British lawmakers have posted emails saying Facebook was using an analytics app to gather detailed knowledge about competition in order to suppress them. This helped Facebook buy WhatsApp for $19 billion, according to the emails. Couldn’t we call it an abuse of market power? Does Facebook still use patented knowledge about its rivals to protect its market leadership?
Advertisers can target consumers on Facebook with incredible accuracy, thanks in component to the platform’s ability to track user browsing activity on the web. Shouldn’t users be onerous? Also, did Facebook offer assurances about the confidentiality of visitors’ knowledge, which it later denied?
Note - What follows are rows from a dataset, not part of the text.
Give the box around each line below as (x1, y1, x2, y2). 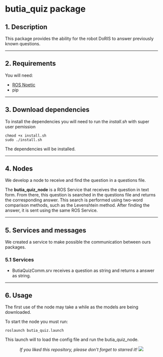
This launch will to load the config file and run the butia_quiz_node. (5, 337, 139, 342)
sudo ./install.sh (5, 137, 42, 142)
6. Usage (5, 291, 33, 300)
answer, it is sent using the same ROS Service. (5, 208, 98, 214)
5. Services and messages (5, 226, 86, 234)
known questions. (5, 41, 41, 47)
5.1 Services (5, 256, 34, 263)
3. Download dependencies (5, 106, 90, 114)
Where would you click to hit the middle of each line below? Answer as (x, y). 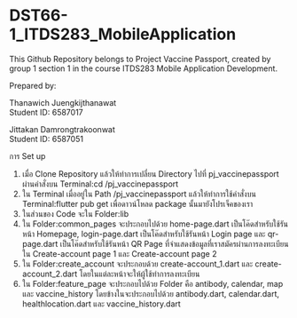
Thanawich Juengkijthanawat (63, 102)
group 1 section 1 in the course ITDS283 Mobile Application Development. (143, 68)
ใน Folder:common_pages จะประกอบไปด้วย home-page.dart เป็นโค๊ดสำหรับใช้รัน (155, 224)
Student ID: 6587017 (46, 112)
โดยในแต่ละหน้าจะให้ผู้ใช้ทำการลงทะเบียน (140, 274)
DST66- (39, 16)
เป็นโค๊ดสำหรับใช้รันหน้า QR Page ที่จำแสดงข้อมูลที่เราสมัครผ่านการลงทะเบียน (174, 243)
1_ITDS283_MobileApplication (123, 34)
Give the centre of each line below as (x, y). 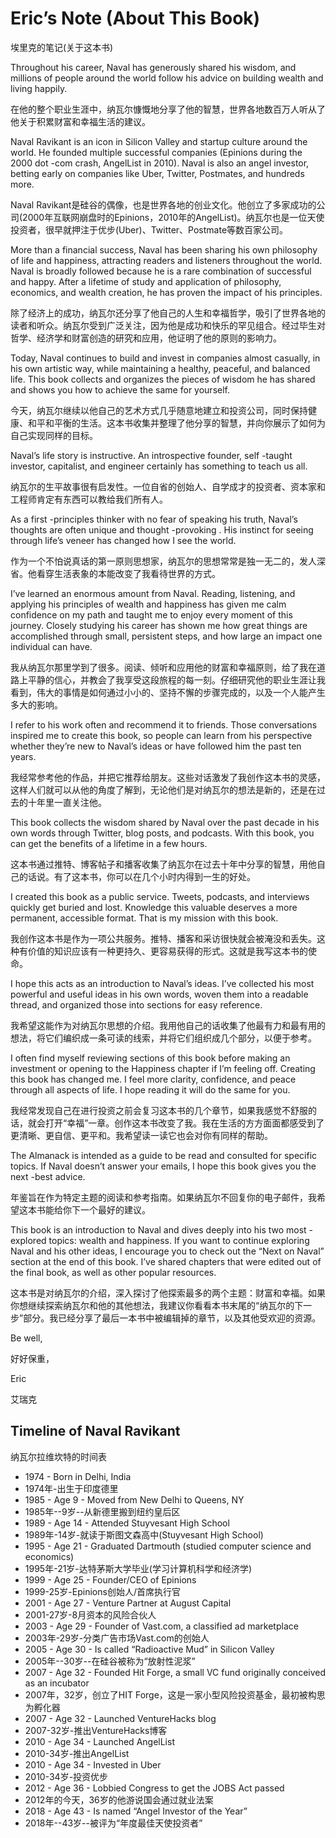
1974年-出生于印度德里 (71, 1488)
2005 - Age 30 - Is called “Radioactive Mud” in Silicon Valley (149, 1649)
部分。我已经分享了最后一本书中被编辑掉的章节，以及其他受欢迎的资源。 (172, 1318)
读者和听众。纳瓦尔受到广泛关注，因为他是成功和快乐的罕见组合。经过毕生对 (168, 325)
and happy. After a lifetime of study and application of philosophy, (146, 281)
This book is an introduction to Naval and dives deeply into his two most (158, 1229)
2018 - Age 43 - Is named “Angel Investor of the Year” (136, 1811)
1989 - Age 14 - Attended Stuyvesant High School (127, 1523)
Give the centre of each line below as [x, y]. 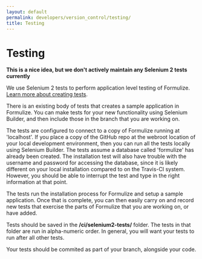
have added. [22, 213]
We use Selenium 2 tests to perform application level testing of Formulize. [98, 88]
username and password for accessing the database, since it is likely [92, 163]
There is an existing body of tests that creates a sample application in [93, 106]
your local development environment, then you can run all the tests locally [98, 143]
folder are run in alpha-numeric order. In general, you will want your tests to [100, 231]
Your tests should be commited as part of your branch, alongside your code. [101, 249]
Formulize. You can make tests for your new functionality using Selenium [97, 113]
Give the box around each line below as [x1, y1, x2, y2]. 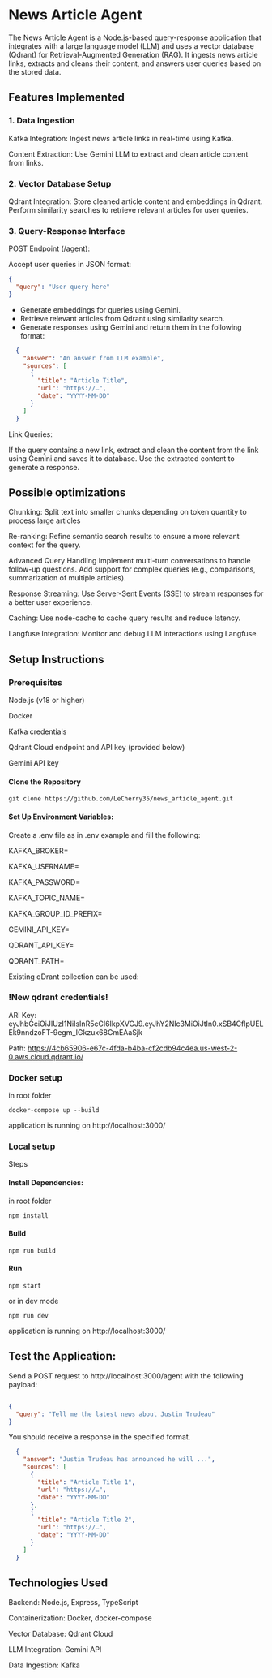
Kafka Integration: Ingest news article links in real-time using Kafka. [8, 133, 234, 143]
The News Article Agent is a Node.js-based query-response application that [8, 32, 261, 42]
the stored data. [8, 67, 62, 76]
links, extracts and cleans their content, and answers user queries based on [8, 58, 261, 68]
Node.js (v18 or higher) [8, 696, 85, 705]
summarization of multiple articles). [8, 573, 127, 583]
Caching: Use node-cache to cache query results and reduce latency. [8, 613, 241, 623]
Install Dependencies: [8, 1177, 83, 1187]
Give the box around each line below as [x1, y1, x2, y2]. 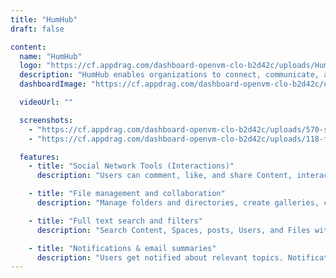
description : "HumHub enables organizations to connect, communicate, [19, 70, 320, 80]
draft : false [10, 24, 65, 34]
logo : [19, 61, 43, 71]
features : [19, 152, 60, 162]
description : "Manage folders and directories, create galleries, [36, 198, 320, 208]
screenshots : [19, 115, 74, 125]
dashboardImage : [19, 79, 87, 90]
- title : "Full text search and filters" [28, 216, 203, 226]
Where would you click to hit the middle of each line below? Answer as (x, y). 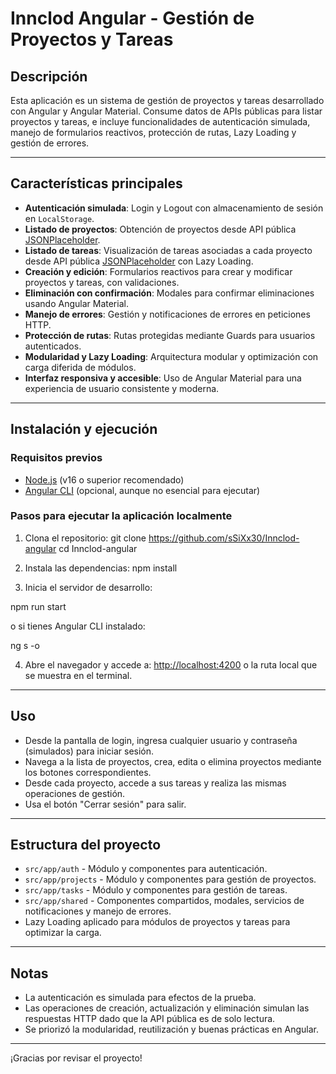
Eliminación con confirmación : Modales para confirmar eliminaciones (169, 293)
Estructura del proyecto (86, 845)
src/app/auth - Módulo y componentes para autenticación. (146, 869)
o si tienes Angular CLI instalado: (78, 626)
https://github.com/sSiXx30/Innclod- (224, 538)
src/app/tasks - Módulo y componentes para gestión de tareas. (156, 890)
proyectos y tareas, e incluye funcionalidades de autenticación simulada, (160, 121)
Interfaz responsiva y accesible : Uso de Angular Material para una (163, 378)
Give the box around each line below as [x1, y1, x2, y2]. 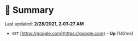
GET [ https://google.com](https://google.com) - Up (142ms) [11, 30, 133, 36]
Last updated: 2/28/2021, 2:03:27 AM [4, 21, 84, 27]
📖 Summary [4, 4, 54, 16]
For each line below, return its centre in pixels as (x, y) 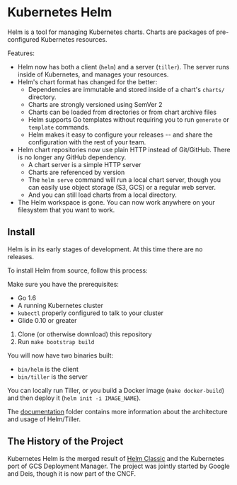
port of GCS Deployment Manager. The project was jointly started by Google (118, 466)
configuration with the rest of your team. (87, 142)
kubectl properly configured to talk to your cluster (91, 313)
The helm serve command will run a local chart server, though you (125, 179)
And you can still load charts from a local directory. (102, 195)
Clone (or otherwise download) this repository (85, 334)
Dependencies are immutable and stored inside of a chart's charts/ (126, 89)
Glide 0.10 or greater (47, 320)
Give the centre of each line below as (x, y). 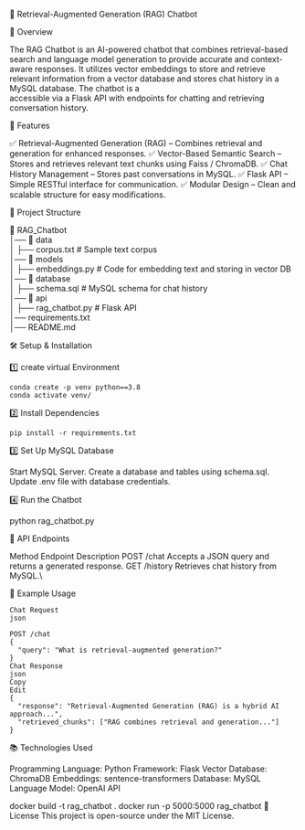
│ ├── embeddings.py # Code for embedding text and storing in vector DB (151, 269)
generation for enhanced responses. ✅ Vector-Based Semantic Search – (146, 154)
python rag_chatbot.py (52, 521)
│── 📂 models (37, 259)
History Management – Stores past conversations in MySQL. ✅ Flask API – (149, 174)
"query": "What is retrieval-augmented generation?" (120, 650)
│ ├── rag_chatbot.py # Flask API (73, 308)
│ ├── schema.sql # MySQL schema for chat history (109, 288)
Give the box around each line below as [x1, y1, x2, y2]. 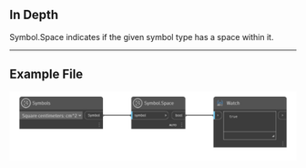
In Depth [9, 7, 59, 23]
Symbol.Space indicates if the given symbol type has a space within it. [9, 31, 274, 42]
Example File [9, 67, 84, 82]
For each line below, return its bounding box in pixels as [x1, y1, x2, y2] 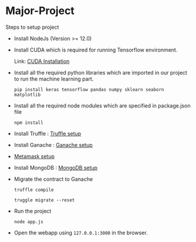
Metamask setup [13, 153, 55, 160]
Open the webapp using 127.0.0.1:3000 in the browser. [13, 229, 148, 236]
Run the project [13, 207, 52, 214]
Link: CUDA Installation [13, 58, 70, 65]
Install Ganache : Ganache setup [13, 141, 93, 148]
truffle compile [13, 187, 54, 193]
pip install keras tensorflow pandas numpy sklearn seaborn [13, 86, 164, 92]
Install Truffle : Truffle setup [13, 130, 82, 137]
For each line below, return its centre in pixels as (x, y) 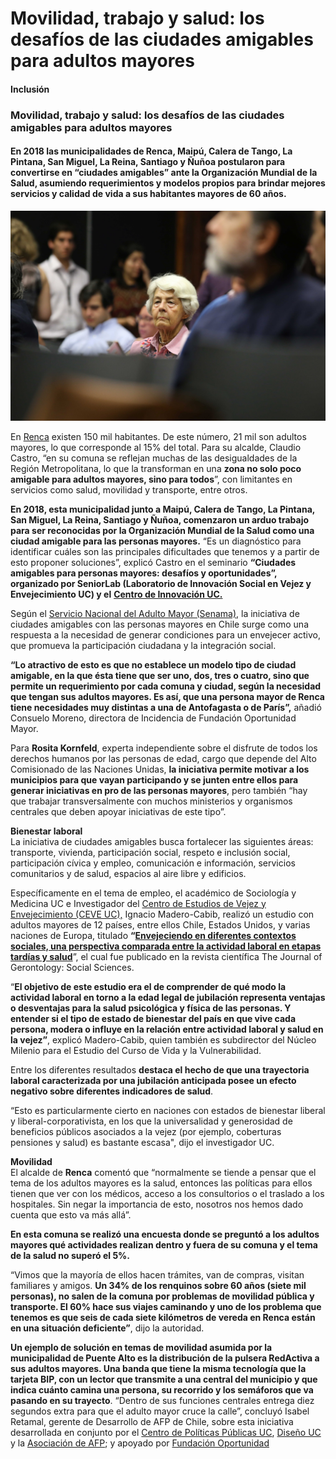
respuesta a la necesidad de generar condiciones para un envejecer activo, (165, 634)
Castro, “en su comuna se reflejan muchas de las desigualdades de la (154, 458)
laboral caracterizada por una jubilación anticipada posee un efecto (153, 1080)
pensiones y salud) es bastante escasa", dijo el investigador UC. (142, 1142)
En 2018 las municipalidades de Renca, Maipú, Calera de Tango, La (151, 151)
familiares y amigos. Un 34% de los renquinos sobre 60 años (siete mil (158, 1285)
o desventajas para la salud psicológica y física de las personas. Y (151, 1008)
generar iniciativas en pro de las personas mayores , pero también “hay (159, 790)
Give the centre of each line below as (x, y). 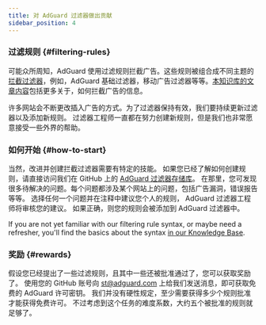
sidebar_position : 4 (42, 23)
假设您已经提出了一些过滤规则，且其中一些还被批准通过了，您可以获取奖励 (129, 273)
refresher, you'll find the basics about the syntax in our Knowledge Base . (127, 233)
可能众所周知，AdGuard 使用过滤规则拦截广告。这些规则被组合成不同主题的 (131, 71)
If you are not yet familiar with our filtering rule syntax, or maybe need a (125, 224)
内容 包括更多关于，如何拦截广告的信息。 (81, 90)
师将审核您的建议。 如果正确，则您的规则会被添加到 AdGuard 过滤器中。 (126, 208)
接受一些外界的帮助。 (49, 127)
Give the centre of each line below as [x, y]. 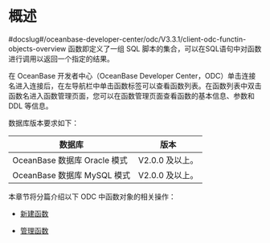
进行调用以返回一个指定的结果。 [61, 59]
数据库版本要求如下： [43, 123]
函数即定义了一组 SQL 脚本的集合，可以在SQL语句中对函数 [165, 48]
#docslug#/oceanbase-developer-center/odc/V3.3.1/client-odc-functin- [127, 39]
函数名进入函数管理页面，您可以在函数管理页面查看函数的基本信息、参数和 [131, 95]
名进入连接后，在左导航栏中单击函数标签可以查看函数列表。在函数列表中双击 [135, 86]
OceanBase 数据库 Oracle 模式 [70, 160]
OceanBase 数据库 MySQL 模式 [72, 175]
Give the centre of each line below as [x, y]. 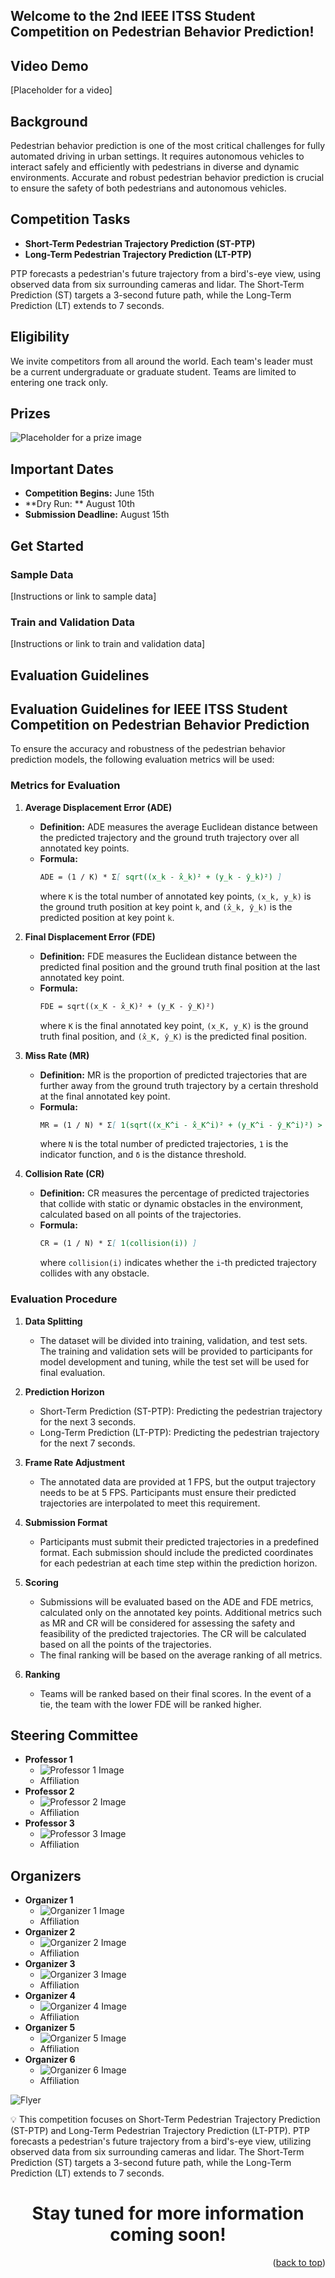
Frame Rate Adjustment [75, 1462]
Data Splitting [53, 1321]
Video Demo [49, 65]
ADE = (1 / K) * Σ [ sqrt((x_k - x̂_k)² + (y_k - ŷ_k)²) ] [161, 877]
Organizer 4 [50, 1996]
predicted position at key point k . [107, 917]
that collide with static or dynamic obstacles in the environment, [171, 1204]
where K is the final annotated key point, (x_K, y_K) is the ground [174, 1025]
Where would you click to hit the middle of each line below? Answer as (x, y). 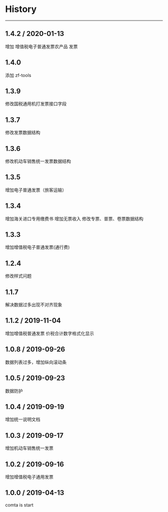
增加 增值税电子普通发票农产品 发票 (41, 46)
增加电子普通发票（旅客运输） (36, 190)
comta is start (19, 505)
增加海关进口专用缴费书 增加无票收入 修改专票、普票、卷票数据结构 (74, 218)
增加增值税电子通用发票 (29, 476)
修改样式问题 (18, 276)
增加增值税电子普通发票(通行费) (37, 247)
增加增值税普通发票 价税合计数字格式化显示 (49, 333)
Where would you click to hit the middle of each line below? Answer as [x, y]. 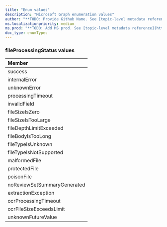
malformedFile [24, 161]
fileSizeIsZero [24, 112]
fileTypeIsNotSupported [36, 152]
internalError [22, 80]
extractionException [31, 193]
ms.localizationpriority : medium [40, 24]
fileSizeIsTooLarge [29, 120]
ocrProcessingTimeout [34, 201]
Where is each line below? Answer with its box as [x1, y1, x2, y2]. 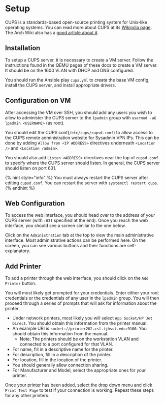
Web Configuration [5, 199, 65, 207]
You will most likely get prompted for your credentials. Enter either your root [5, 290, 159, 296]
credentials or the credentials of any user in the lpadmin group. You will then [5, 295, 159, 301]
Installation [5, 44, 40, 52]
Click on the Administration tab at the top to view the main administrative [5, 232, 154, 238]
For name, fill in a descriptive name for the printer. [12, 346, 114, 352]
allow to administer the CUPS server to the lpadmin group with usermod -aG [5, 115, 157, 120]
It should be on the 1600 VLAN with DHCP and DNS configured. [5, 67, 134, 73]
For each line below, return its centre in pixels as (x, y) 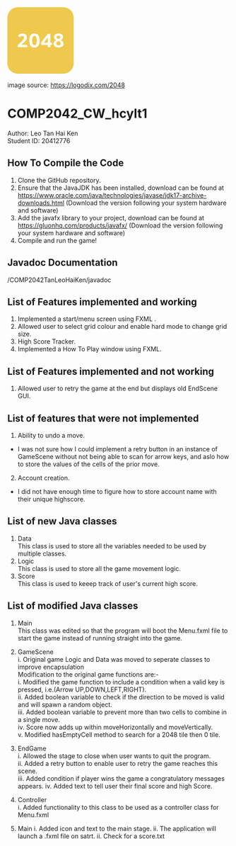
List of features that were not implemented (103, 418)
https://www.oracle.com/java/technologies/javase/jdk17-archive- (112, 195)
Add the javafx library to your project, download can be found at (111, 218)
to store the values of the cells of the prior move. (89, 464)
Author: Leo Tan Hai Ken (43, 133)
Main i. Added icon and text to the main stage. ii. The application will (117, 828)
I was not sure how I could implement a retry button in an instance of (117, 449)
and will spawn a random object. (65, 704)
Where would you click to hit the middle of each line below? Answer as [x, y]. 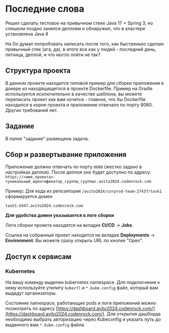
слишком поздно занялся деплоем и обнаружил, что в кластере [75, 28]
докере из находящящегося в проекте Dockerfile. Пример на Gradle [79, 88]
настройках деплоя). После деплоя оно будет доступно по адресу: [78, 172]
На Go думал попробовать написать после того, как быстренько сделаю [85, 43]
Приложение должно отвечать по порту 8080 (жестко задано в [74, 167]
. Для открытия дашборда [132, 314]
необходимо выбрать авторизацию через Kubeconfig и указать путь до [83, 319]
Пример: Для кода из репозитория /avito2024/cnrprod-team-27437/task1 [83, 191]
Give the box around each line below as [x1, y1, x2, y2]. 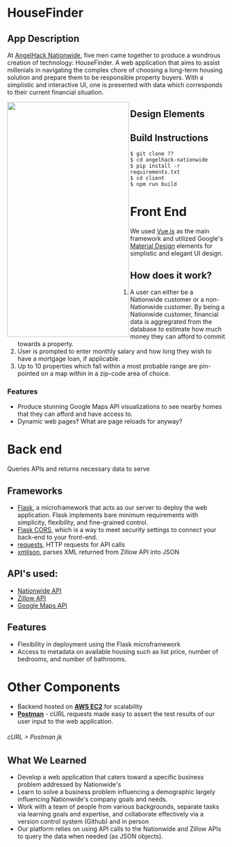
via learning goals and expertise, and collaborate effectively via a [17, 810, 204, 818]
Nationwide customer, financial [130, 310, 219, 318]
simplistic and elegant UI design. [130, 249, 224, 258]
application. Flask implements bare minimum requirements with [17, 511, 199, 519]
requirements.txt [130, 169, 181, 176]
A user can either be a [130, 288, 194, 296]
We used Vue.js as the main [130, 227, 210, 235]
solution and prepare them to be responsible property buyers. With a [7, 73, 204, 81]
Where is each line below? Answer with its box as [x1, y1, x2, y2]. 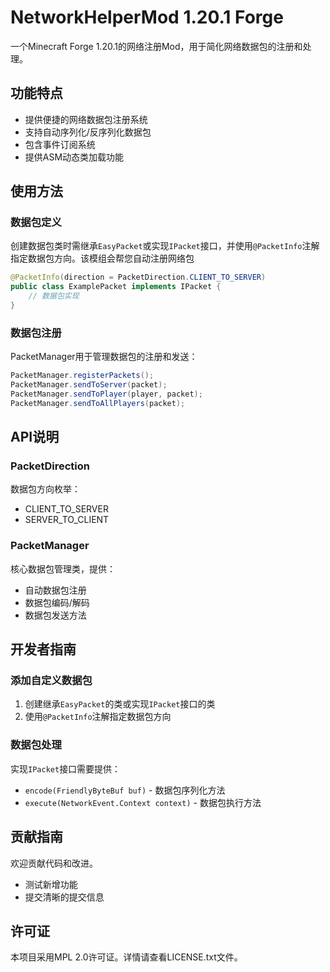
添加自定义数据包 [10, 674, 93, 688]
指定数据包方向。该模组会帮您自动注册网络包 [10, 252, 195, 265]
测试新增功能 [24, 878, 78, 890]
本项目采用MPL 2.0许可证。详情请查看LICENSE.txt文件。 [10, 951, 243, 963]
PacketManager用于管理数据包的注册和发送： [10, 351, 198, 363]
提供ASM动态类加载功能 [24, 151, 125, 163]
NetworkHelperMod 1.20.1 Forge [10, 6, 284, 29]
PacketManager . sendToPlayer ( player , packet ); [10, 389, 203, 399]
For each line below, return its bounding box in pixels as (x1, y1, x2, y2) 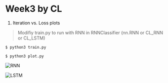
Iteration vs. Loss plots (12, 20, 60, 26)
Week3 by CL (5, 3, 62, 15)
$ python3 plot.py (5, 54, 44, 59)
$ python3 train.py (5, 45, 47, 50)
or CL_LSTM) (17, 35, 46, 41)
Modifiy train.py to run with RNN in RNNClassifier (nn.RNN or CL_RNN (17, 29, 163, 35)
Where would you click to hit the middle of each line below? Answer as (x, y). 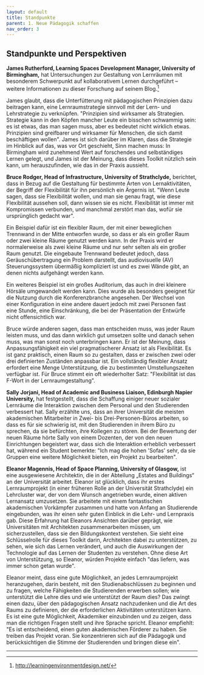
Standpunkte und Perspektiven (66, 53)
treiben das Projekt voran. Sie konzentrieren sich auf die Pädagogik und (96, 635)
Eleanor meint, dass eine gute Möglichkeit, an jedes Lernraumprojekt (92, 577)
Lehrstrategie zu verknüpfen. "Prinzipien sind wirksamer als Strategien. (96, 113)
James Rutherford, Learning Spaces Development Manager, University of (101, 68)
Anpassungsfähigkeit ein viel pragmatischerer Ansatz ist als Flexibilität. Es (99, 348)
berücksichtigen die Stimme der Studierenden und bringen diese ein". (93, 642)
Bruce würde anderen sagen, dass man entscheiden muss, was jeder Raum (101, 329)
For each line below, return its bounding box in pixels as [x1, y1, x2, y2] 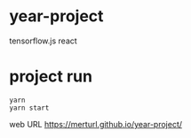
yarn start [9, 103, 50, 112]
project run [9, 66, 93, 87]
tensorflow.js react [9, 35, 77, 46]
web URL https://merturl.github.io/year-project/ [9, 119, 183, 129]
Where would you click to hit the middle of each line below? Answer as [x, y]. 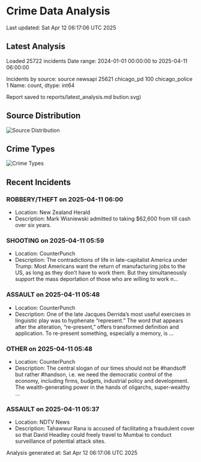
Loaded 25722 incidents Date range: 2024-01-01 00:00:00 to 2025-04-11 [97, 61]
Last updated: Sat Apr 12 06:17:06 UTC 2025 [61, 28]
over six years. [33, 225]
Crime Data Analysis [58, 11]
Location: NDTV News [42, 422]
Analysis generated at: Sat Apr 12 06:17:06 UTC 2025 [72, 453]
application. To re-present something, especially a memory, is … [94, 333]
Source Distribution [43, 116]
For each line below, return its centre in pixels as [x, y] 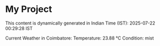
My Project [29, 9]
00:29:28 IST [19, 28]
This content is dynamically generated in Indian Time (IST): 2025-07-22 [80, 23]
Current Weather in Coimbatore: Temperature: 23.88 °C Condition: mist [79, 38]

What promises do consumers have that their knowledge will remain personal and will not be reused for Facebook?
According to the Wall Street Journal, Facebook has reversed its efforts to make its site less politically debatable because partisan content leads to greater use of the site, which is for its advertising activities. How can you think of suppressing opposing opinions for users as more than just abuse of power?
Transcription
Alphabet’s flagship product, Google, is at the heart of almost every one of the activities on the Internet and, increasingly, many activities off the web. It is by far the dominant search engine and operates giant advertising and cloud computing companies. Subcommittee members will likely perceive how Google’s search activity potentially drowns out the festival by selling theirs and how YouTube, a subsidiary of Google, streams content to users.
Google has paid Apple billions of dollars to the default search engine for the Safari Internet browser on iPhones and iPads. How does Google expect its competition to compete on an equivalent basis if it has captured such a giant share of the market?
Google controls several levers in the procedure of hitting classified ads on the web, adding analytics. The company also asks some companies to use their advertising generation if they need to use Google’s services. What are the benefits of generating Google ad sales for advertisers? Why doesn’t Google allow marketers to see the costs others pay to position classified ads? Does that stifling bargaining power?
Critics claim that YouTube streams videos that have political leanings, based on the knowledge of its users, meaning that the audience is very likely not to see competing reviews. Is it true that YouTube software is designed to harm? In addition to keeping users on YouTube longer, what is the goal of this system?